Other   588,000    1,531,000 
Deferred tax assets   83,793,000    76,168,000 
Valuation allowance   (83,793,000)   (76,168,000)
Net deferred tax assets        
Deferred tax liability:          
Foreign withholding liability  (414,000)  (471,000)
Net deferred tax liability  $(414,000)  $(471,000)

 

 

NOTES TO CONSOLIDATED FINANCIAL STATEMENTS (CONTINUED)

 

The valuation allowance was approximately $83.8 million and $76.2 million at December 28, 2024 and December 30, 2023, respectively, primarily driven by U.S. net operating loss carryforwards (“NOLs”) and tax credits. Based on the available evidence it is more likely than not the deferred tax assets will not be realized.

 

As of December 28, 2024, the Company has available for tax purposes NOLs of $116.3 million expiring in 2025 through 2037 and $111.5 million that have an unlimited carryover period. The Company has recognized a full valuation allowance on its net deferred tax assets as the Company has concluded that such assets are not more likely than not to be realized.

 

The 2017 Tax Act imposes a mandatory transition tax on accumulated foreign earnings and eliminates U.S. taxes on foreign subsidiary distributions.
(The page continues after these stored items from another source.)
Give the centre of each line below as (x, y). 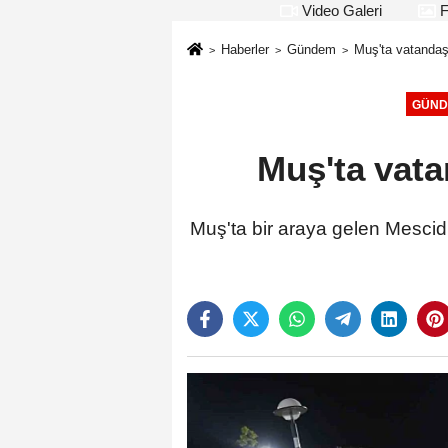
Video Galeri (340, 10)
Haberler (244, 49)
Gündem (311, 49)
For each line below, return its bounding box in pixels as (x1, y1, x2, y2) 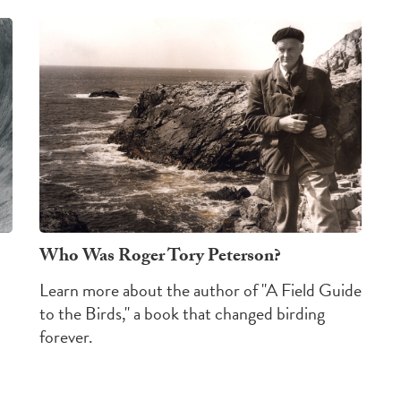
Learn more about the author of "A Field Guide (39, 277, 362, 303)
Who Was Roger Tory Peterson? (39, 243, 281, 273)
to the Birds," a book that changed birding (39, 300, 325, 327)
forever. (39, 323, 93, 350)
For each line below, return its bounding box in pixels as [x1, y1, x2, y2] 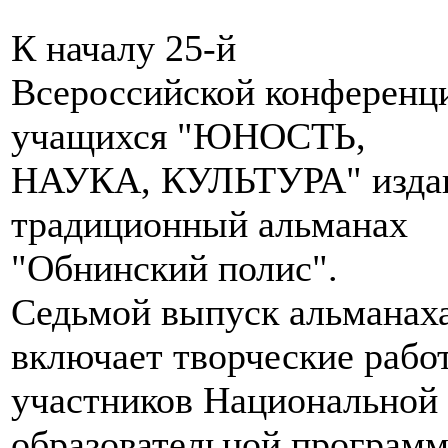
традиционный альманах [11, 203, 408, 246]
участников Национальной [11, 379, 438, 422]
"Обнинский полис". [11, 247, 338, 290]
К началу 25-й [11, 27, 236, 70]
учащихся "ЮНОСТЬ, [11, 115, 366, 158]
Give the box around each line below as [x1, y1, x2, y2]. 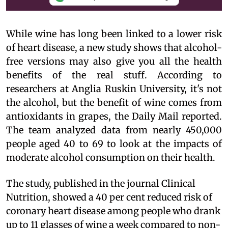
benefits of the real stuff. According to [6, 69, 222, 81]
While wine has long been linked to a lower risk [6, 27, 222, 40]
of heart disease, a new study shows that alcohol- [6, 41, 222, 53]
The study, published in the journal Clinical [6, 177, 195, 189]
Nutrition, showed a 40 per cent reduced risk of [6, 191, 212, 203]
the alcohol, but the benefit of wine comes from [6, 96, 222, 108]
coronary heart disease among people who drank [6, 205, 220, 217]
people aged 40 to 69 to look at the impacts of [6, 137, 222, 150]

As a result, earnings in foreign jurisdictions are available for distribution to the U.S. without incremental U.S. income taxes. The Company intends to permanently reinvest undistributed earnings. As of December 28, 2024, foreign earnings have been retained by the Company’s foreign subsidiaries for indefinite reinvestment. Upon repatriation of those earnings, in the form of dividends or otherwise, the Company could be subject to withholding taxes payable to the various foreign countries. Determination of the amount of unrecognized deferred income tax liability related to these outside basis differences is not practicable.

 

Under the provisions of Section 382, certain substantial changes in Kopin’s ownership may limit in the future the amount of net operating loss carryforwards that could be used annually to offset future taxable income and income tax liability.

 

The Company’s income tax returns have not been examined by the Internal Revenue Service and are subject to examination for all years since 2002. State income tax returns are generally subject to examination for a period of three to five years after filing of the respective return. The state impact of any federal changes remains subject to examination by various states for a period of up to one year after formal notification to the states. The Company is not currently under examination in these jurisdictions.

 

International jurisdictions have statutes of limitations generally ranging from three to twenty years after filing of the respective return. Years still open to examination by tax authorities in major jurisdictions include Korea (2011 onward), Japan (2011 onward), Hong Kong (2013 onward) and the United Kingdom (2016 onward). The Company is not currently under examination in these jurisdictions.